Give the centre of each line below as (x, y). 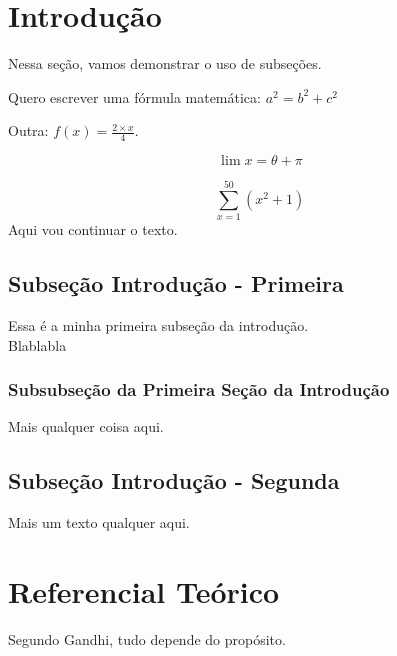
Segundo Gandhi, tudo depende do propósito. (147, 638)
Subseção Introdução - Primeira (176, 283)
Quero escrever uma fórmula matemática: (134, 96)
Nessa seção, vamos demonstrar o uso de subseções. (165, 63)
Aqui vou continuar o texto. (93, 229)
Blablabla (37, 344)
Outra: (28, 130)
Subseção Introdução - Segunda (174, 480)

## EXERCISE GOAL
Without the pictures, give back every record precisely as shown.

## EXERCISE RESPONSE
Give the centre of each line below as (x, y). 
Segundo Gandhi, tudo depende do propósito. (147, 638)
Subseção Introdução - Primeira (176, 283)
Quero escrever uma fórmula matemática: (134, 96)
Nessa seção, vamos demonstrar o uso de subseções. (165, 63)
Aqui vou continuar o texto. (93, 229)
Blablabla (37, 344)
Outra: (28, 130)
Subseção Introdução - Segunda (174, 480)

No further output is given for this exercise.